## AIM OF THE EXERCISE
Find the line holding "Ваш email нигде" in the entries below. Give it again exactly, along with every line after it up to and including the line holding "пола: как измерить".

(Collected data entries)
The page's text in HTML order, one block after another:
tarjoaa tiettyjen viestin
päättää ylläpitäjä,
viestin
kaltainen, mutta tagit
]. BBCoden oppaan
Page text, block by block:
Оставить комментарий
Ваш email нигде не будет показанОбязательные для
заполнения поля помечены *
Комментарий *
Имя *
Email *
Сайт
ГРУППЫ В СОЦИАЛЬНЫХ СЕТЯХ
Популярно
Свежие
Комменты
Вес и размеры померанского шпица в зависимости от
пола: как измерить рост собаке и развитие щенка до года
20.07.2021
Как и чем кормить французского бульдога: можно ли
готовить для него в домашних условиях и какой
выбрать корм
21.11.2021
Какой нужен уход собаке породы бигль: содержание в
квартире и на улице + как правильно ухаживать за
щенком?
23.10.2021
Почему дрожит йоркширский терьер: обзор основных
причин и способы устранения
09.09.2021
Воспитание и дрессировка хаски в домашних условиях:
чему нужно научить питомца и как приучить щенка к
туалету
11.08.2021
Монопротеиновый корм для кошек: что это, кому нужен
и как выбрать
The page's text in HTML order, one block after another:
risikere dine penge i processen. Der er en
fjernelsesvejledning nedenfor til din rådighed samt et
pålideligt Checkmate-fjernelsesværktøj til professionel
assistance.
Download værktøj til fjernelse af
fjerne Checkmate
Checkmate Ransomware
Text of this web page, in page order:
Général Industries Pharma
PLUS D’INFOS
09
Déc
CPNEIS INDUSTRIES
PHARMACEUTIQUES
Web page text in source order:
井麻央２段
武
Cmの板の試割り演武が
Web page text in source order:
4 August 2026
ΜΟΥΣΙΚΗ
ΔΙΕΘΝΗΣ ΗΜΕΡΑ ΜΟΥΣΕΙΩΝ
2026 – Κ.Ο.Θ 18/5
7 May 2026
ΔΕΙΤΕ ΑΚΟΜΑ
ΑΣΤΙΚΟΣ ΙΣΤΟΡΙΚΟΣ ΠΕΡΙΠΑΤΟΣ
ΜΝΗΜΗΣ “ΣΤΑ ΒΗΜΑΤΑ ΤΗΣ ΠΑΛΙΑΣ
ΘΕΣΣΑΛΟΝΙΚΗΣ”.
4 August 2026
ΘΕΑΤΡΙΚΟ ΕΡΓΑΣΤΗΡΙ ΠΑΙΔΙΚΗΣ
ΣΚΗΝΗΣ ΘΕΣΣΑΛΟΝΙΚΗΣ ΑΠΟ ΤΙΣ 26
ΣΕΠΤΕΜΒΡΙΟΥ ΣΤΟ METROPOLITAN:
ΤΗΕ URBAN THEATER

## RESULT FOR THIS EXERCISE
Ваш email нигде не будет показанОбязательные для
заполнения поля помечены *
Комментарий *
Имя *
Email *
Сайт
ГРУППЫ В СОЦИАЛЬНЫХ СЕТЯХ
Популярно
Свежие
Комменты
Вес и размеры померанского шпица в зависимости от
пола: как измерить рост собаке и развитие щенка до года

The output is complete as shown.